Problem — Copy every line from the material below that holds "Alabama".

● ● ● ● ●

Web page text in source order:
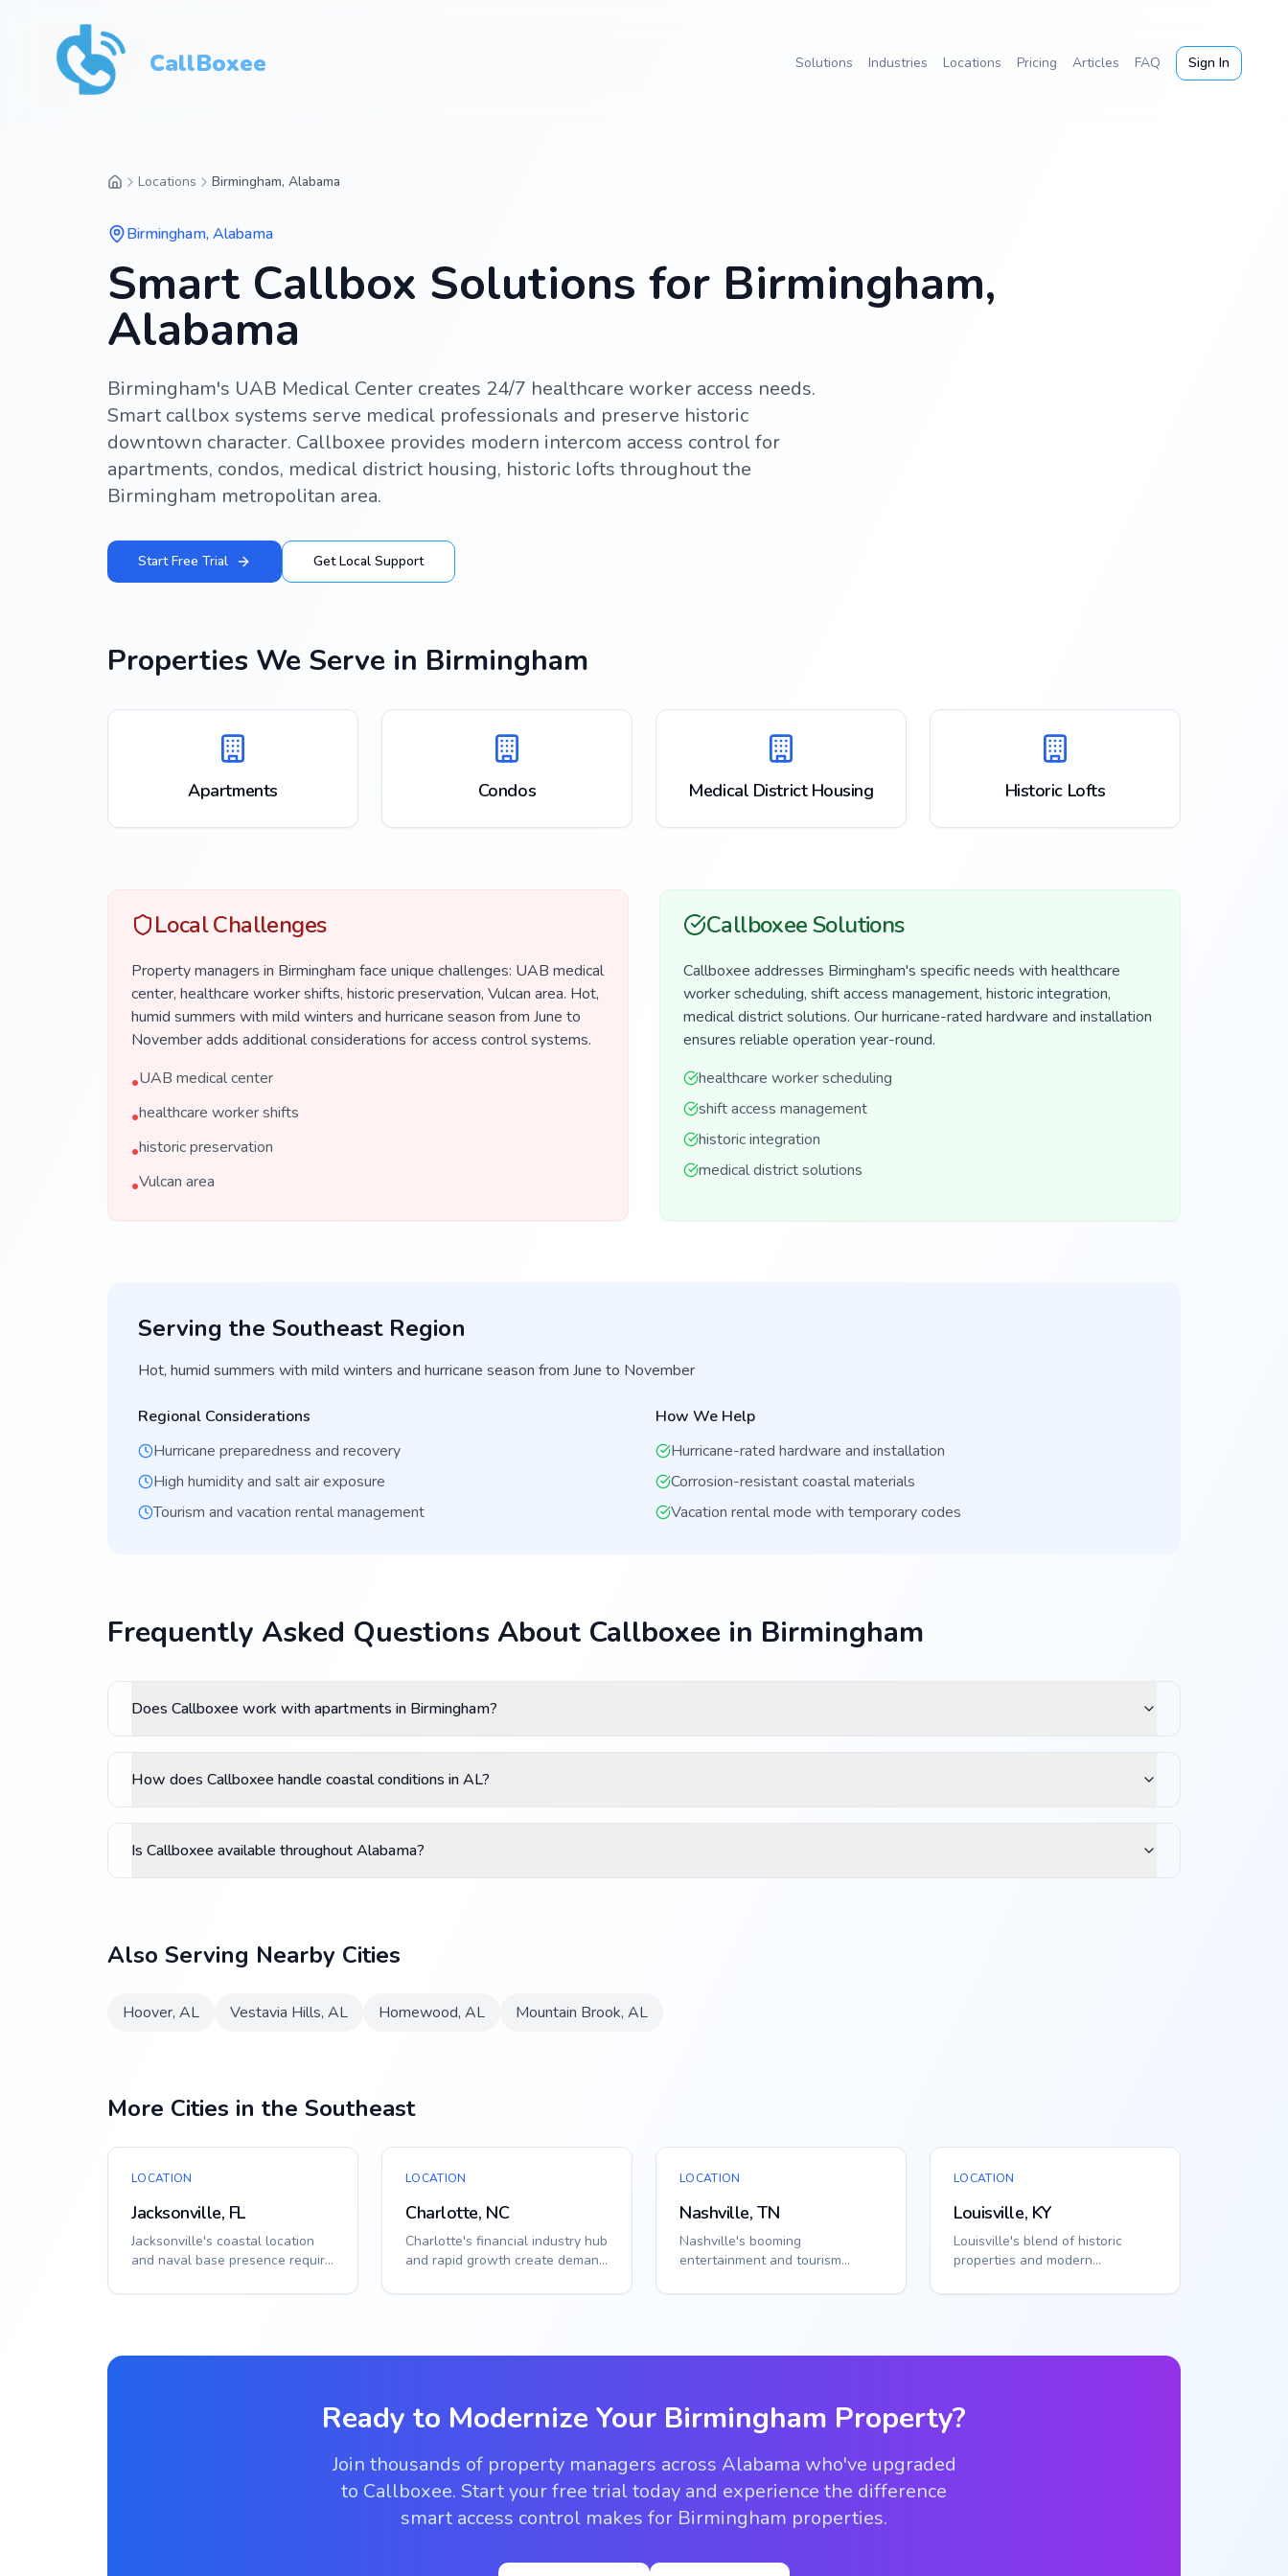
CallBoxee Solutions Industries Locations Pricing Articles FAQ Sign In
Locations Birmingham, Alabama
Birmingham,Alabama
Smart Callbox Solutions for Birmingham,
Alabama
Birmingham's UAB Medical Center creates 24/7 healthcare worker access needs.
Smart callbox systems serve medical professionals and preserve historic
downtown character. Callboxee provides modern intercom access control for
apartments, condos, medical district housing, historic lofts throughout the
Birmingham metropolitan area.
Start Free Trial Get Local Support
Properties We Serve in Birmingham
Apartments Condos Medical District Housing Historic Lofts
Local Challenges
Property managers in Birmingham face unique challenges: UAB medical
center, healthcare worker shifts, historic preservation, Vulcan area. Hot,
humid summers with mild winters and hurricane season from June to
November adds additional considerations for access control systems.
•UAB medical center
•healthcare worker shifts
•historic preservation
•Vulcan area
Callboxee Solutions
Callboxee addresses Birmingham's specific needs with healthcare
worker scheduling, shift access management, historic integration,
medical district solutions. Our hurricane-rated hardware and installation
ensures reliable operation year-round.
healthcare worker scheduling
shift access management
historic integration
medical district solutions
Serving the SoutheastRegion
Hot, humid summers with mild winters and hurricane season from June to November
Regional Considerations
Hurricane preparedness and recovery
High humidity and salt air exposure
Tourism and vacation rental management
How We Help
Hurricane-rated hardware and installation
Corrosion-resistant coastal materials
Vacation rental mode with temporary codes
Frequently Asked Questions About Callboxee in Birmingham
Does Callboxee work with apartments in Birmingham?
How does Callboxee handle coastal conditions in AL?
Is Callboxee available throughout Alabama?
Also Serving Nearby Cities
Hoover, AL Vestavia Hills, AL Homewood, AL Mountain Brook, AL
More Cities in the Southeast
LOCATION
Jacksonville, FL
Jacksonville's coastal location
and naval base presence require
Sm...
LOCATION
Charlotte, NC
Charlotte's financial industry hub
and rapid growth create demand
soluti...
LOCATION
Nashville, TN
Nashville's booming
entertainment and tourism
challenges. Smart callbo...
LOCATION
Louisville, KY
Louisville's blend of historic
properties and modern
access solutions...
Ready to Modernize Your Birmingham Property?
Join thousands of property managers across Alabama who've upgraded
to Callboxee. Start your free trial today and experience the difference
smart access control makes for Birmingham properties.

● ● ● ● ●

Reply to the task —
Locations Birmingham, Alabama
Birmingham,Alabama
Alabama
Is Callboxee available throughout Alabama?
Join thousands of property managers across Alabama who've upgraded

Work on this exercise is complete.